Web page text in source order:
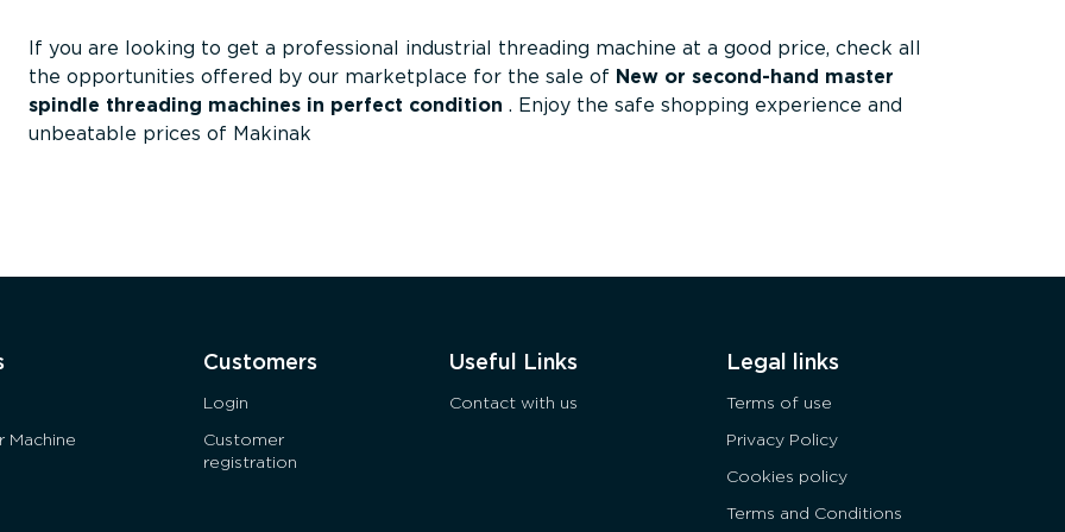
If you are looking to get a professional industrial threading machine at a good price, check all
the opportunities offered by our marketplace for the sale of New or second-hand master
spindle threading machines in perfect condition . Enjoy the safe shopping experience and
unbeatable prices of Makinak
Machine
Customers
Login
Customer
registration
Useful Links
Contact with us
Legal links
Terms of use
Privacy Policy
Cookies policy
Terms and Conditions

What to do ▸ Output the lines from the one with "Contact with us" through the end of the records above, exactly, including both ends, and nothing besides.

Solution for this task ▸
Contact with us
Legal links
Terms of use
Privacy Policy
Cookies policy
Terms and Conditions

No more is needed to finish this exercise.